As the backbone of any CLV model, the customer decay curve is arguably the most important driver. This certainly extends beyond the exercise of modeling CLV. As we noted earlier, it's crucial to obsess over your customer decay curve, and how to elevate it.


When we say "customer decay curve", we're modeling out what % of paid customers pay only once, 2 times, 3 times, and so on. Said another way, we want to know what share of our customers are going to cancel in the first month, second month, etc. This helps us understand how much, on average, we can expect to earn from people who subscribe.

In the workbook, the decay curve assumption is towards the bottom of the "CLV Model" tab (line 25). We've highlighted it and added a thick border in the image below. There's also a visual of the decay curve assumption in the left line chart. This can help us grasp how the curve moves as we adjust assumptions.










Pre-launch With No Data

To continue guiding us through, let's resurface our hypothetical newsletter start-up: Big Dean's Boardwalk Wings, a weekly exploration of innovative wing recipes.

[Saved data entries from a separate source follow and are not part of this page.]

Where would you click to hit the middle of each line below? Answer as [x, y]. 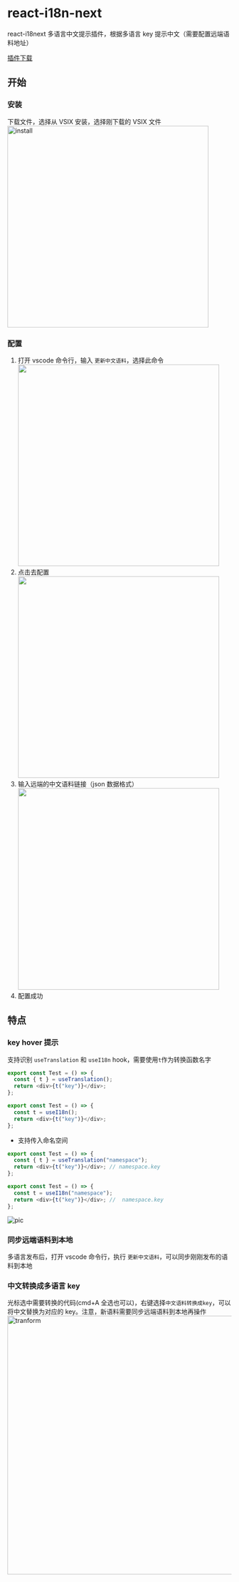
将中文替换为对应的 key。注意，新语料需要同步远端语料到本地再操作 [107, 1312]
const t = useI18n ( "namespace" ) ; [63, 1193]
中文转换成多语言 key [44, 1286]
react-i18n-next [55, 13]
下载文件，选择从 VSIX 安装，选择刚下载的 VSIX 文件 [84, 121]
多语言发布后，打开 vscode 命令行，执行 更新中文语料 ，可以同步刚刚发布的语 [118, 1257]
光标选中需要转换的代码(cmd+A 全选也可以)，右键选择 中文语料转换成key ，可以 [119, 1303]
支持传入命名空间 [43, 1140]
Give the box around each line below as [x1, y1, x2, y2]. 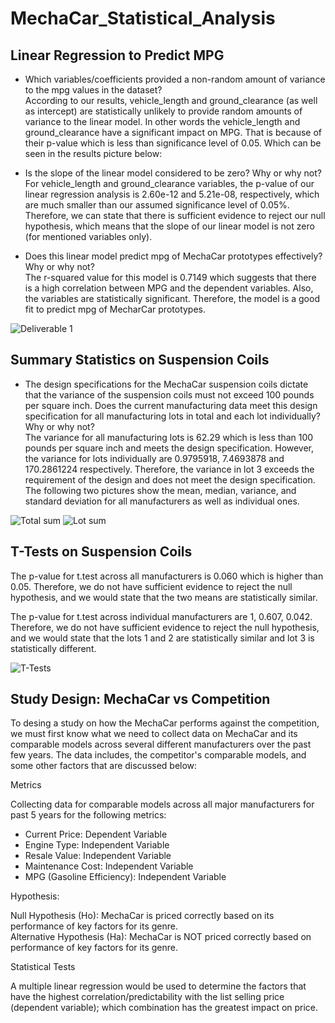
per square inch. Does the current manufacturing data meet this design [24, 399, 318, 411]
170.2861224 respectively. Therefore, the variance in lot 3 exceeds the [24, 463, 315, 475]
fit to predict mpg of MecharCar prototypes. [24, 303, 207, 315]
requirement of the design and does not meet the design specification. [24, 473, 316, 486]
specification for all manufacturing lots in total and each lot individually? [24, 410, 321, 422]
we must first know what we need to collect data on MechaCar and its [10, 728, 298, 740]
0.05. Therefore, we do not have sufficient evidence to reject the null [10, 580, 293, 592]
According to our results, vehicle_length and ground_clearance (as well [24, 95, 318, 106]

The team behind Big Dean's ("BD") is in the planning phase and has no clue how well it will retain its subs. Many operators will face a similar challenge of limited or no data, especially early on.​


A Few Data Points Can Be Quite Helpful


For those just starting, being resourceful can go a long way. A few data points will go a long way in guiding initial assumptions. It'll also provide context as our retention data comes in. If using a platform (i.e. Patreon, Substack), it doesn't hurt to ask for guidance. Probably more effective, ask operators running similar newsletters for ballpark figures.

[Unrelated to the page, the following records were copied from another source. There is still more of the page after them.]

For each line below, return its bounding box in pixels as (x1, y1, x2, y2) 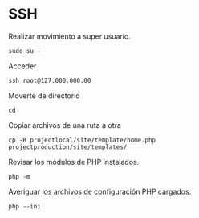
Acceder (8, 61, 37, 71)
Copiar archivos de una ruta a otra (8, 120, 122, 130)
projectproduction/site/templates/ (8, 142, 128, 151)
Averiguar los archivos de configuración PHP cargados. (8, 187, 192, 196)
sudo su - (8, 47, 42, 55)
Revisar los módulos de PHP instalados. (8, 157, 140, 167)
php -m (8, 172, 30, 181)
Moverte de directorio (8, 90, 80, 101)

The BD team finds similar Food & Drink newsletters on Substack's Discover section. They also scour recommendation services for food-related newsletters (i.e. Newsletter Stack). The BD team then reaches out to several operators, using their network where possible. Most of the operators are incredibly friendly and helpful. The discussions lead to a handful of useful data points, as well as tips on best practices and other insights. (Retention rates can be sensitive data. It's wise to take a respectful approach and manage your expectations.)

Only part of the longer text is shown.